Limitations of Transitive Predicates However, PostgreSQL is not as clever as Yun. The transitive predicate optimization is only applied to equality(=) conditions. It does not apply to IN, BETWEEN, or comparison operators such as <, >. Consider the following query and its execution plan:
select a.cust_no, a.cust_nm, b.ord_date, ord_status_cd from customer a join online_order b on a.cust_no = b.cust_no where a.cust_no in (110,120);
Hash Join (cost=12.91..31868.92 rows=2 width=28) (actual time=0.042..130.034 rows=4 loops=1) Hash Cond: (b.cust_no = a.cust_no) Buffers: shared hit=16083 read=3155 -> Seq Scan on online_order b (cost=0.00..29231.00 rows=1000000 width=14) (actual time=0.017..62.326 rows=1000000 loops=1) Buffers: shared hit=16076 read=3155 -> Hash (cost=12.88..12.88 rows=2 width=18) (actual time=0.012..0.013 rows=2 loops=1) Buckets: 1024 Batches: 1 Memory Usage: 9kB Buffers: shared hit=7 -> Index Scan using customer_pk on customer a (cost=0.42..12.88 rows=2 width=18) (actual time=0.007..0.009 rows=2 loops=1) Index Cond: (cust_no = ANY ('{110,120}'::integer[])) Buffers: shared hit=7 Planning: Buffers: shared hit=8 Planning Time: 0.135 ms Execution Time: 130.073 ms
In this case, the optimizer does not apply the filter predicate cust_no in (110,220) to the online_order table before the join, resulting in performance drop. The 1000000 rows from the online_order table participated in the join.

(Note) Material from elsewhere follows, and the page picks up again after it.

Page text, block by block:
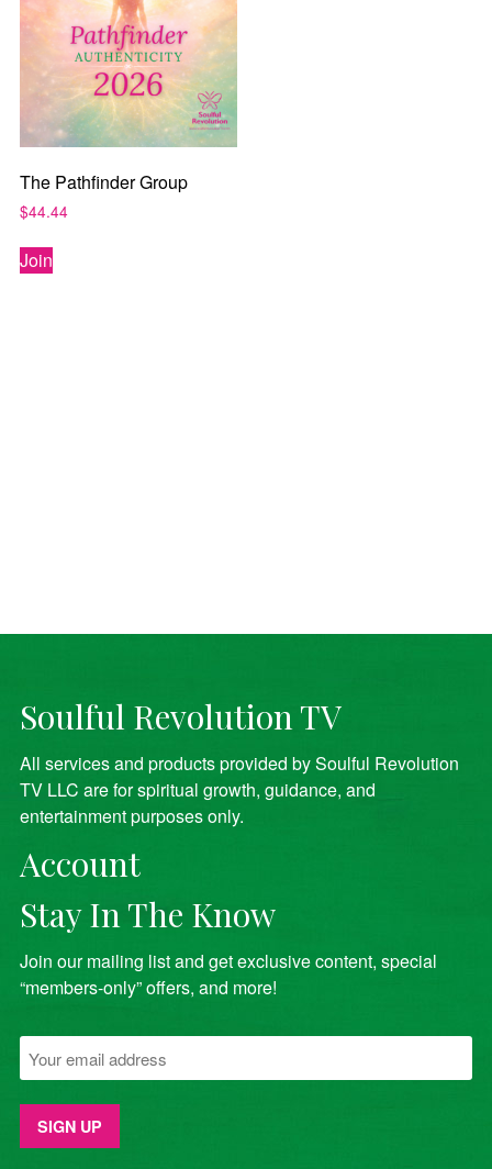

Improving Query Performance How will we be able to improve the performance of this query? We have to rewrite the SQL to manually apply the filter to the online_order table.
select a.cust_no, a.cust_nm, b.ord_date, ord_status_cd from customer a join online_order b on a.cust_no = b.cust_no where b.cust_no in (110,120) and a.cust_no in (110,120);
Nested Loop (cost=0.42..31744.01 rows=1 width=28) (actual time=0.305..69.818 rows=4 loops=1) Join Filter: (a.cust_no = b.cust_no) Rows Removed by Join Filter: 2 Buffers: shared hit=16095 read=3143 -> Seq Scan on online_order b (cost=0.00..31731.00 rows=4 width=14) (actual time=0.286..69.788 rows=4 loops=1) Filter: (cust_no = ANY ('{110,120}'::integer[])) Rows Removed by Filter: 999996 Buffers: shared hit=16088 read=3143 -> Materialize (cost=0.42..12.89 rows=2 width=18) (actual time=0.004..0.005 rows=2 loops=4) Buffers: shared hit=7 -> Index Scan using customer_pk on customer a (cost=0.42..12.88 rows=2 width=18) (actual time=0.013..0.015 rows=2 loops=1) Index Cond: (cust_no = ANY ('{110,120}'::integer[])) Buffers: shared hit=7 Planning: Buffers: shared hit=8 Planning Time: 0.157 ms Execution Time: 69.861 ms
With this rewrtie, only 4 rows from the online_order table participated in the join. As a result, the elapsed time decreased from 130 ms to 69 ms, even though the number of block I/O operations remained unchanged.
Conclusion PostgreSQL is not as clever as Yun. PostgreSQL's transitive predicate feature is effective for equality(=) conditions but does not apply to other operators like IN, BETWEEN, or comparison operators (e.g., >, <). When writing a query in PostgreSQL, it is essential to be aware of these limitations to avoid potential performance issues. By understanding and addressing the limitations of transitive predicates in PostgreSQL, you can optimize query performance and ensure efficient data retrieval in your applications.
Footnote If you are using Oracle, don't worry, be happy. Oracle's transitive predicate handling is more advanced compared to PostgreSQL. In Oracle, the optimizer can apply transitive logic to a wider range of conditions, incluing IN, BETWEEN and inequalities, which can lead to better performance optimization without requiring manual query rewrites.